═════ INFORMATION

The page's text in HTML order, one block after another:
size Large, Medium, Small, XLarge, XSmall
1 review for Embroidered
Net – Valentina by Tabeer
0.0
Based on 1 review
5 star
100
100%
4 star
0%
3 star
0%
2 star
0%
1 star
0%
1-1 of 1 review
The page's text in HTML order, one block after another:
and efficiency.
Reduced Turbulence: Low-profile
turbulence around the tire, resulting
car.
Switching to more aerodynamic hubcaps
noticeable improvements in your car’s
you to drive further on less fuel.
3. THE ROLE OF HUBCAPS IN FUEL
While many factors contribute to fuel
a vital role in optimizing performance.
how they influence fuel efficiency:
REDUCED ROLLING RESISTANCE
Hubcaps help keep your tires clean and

══════════

--- REQUIRED ACTION ---
Go through the listing above and copy each line exactly.

--- RESULT FOR THIS EXERCISE ---
The page's text in HTML order, one block after another:
size Large, Medium, Small, XLarge, XSmall
1 review for Embroidered
Net – Valentina by Tabeer
0.0
Based on 1 review
5 star
100
100%
4 star
0%
3 star
0%
2 star
0%
1 star
0%
1-1 of 1 review
The page's text in HTML order, one block after another:
and efficiency.
Reduced Turbulence: Low-profile
turbulence around the tire, resulting
car.
Switching to more aerodynamic hubcaps
noticeable improvements in your car’s
you to drive further on less fuel.
3. THE ROLE OF HUBCAPS IN FUEL
While many factors contribute to fuel
a vital role in optimizing performance.
how they influence fuel efficiency:
REDUCED ROLLING RESISTANCE
Hubcaps help keep your tires clean and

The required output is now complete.